↓↓↓
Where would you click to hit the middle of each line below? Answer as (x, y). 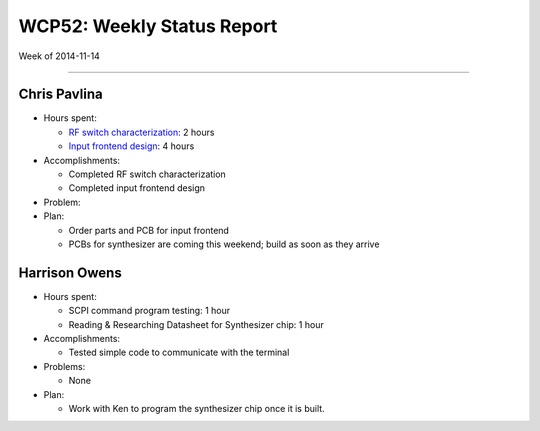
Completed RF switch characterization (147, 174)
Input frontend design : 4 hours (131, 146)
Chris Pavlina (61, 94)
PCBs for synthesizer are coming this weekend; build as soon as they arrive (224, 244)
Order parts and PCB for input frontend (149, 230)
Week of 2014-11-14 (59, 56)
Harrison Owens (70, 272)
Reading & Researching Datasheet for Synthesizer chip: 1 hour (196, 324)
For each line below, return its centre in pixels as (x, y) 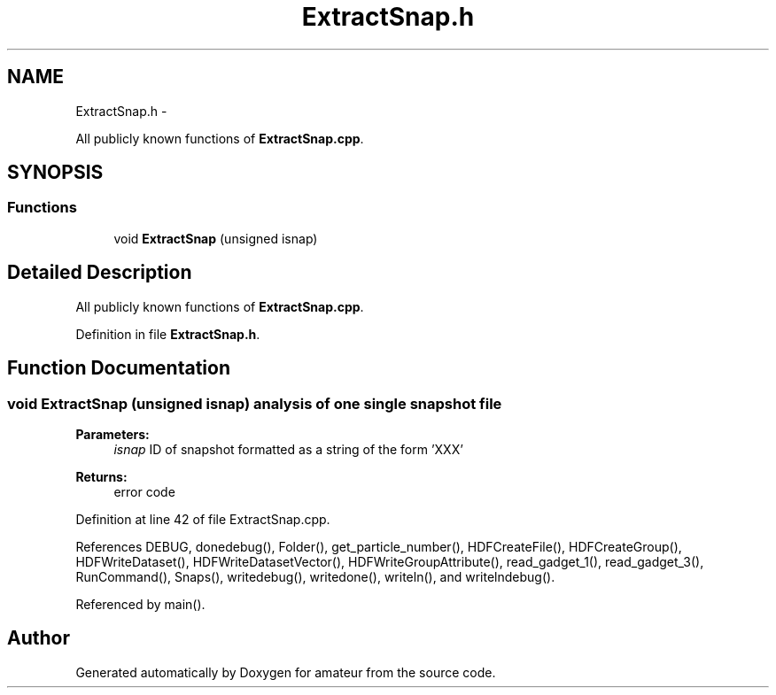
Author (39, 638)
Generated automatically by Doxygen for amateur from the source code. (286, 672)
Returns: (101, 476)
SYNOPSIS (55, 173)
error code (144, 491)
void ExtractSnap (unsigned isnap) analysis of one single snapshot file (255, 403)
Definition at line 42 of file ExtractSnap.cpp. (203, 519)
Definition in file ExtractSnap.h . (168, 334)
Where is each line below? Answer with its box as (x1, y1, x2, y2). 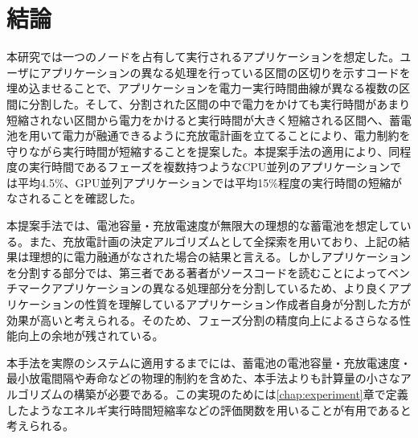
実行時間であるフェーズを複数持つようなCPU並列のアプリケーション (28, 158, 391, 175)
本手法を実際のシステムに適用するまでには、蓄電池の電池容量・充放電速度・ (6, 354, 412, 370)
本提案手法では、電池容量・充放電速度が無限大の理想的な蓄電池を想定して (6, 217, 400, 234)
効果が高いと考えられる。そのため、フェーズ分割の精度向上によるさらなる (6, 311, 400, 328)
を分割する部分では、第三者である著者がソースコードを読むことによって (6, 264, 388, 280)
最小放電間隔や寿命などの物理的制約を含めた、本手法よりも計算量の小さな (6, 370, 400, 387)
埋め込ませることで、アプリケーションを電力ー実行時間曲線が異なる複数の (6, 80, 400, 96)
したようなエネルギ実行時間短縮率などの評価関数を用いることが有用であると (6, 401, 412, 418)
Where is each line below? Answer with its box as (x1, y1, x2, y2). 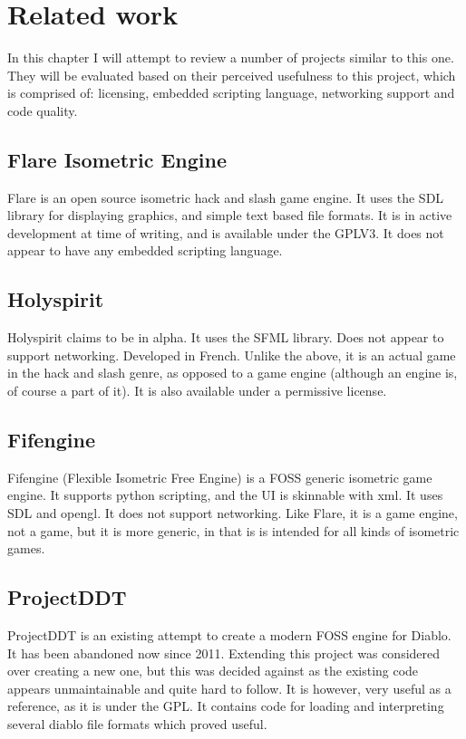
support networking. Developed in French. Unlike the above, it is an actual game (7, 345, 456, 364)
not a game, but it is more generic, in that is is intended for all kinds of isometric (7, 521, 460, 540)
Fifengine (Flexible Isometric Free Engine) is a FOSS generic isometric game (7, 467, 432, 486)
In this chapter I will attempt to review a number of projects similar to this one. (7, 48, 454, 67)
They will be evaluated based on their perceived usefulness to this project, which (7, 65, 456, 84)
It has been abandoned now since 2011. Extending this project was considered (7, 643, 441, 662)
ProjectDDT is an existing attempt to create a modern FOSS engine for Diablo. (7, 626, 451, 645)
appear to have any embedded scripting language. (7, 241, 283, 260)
↑↑↑
Task details: Search the lines above for the string "this", then show every one that has it.

Response to the exercise:
PCBs for synthesizer are coming this weekend; build as soon as they arrive (224, 244)
In this chapter I will attempt to review a number of projects similar to this one. (7, 48, 454, 67)
They will be evaluated based on their perceived usefulness to this project, which (7, 65, 456, 84)
It has been abandoned now since 2011. Extending this project was considered (7, 643, 441, 662)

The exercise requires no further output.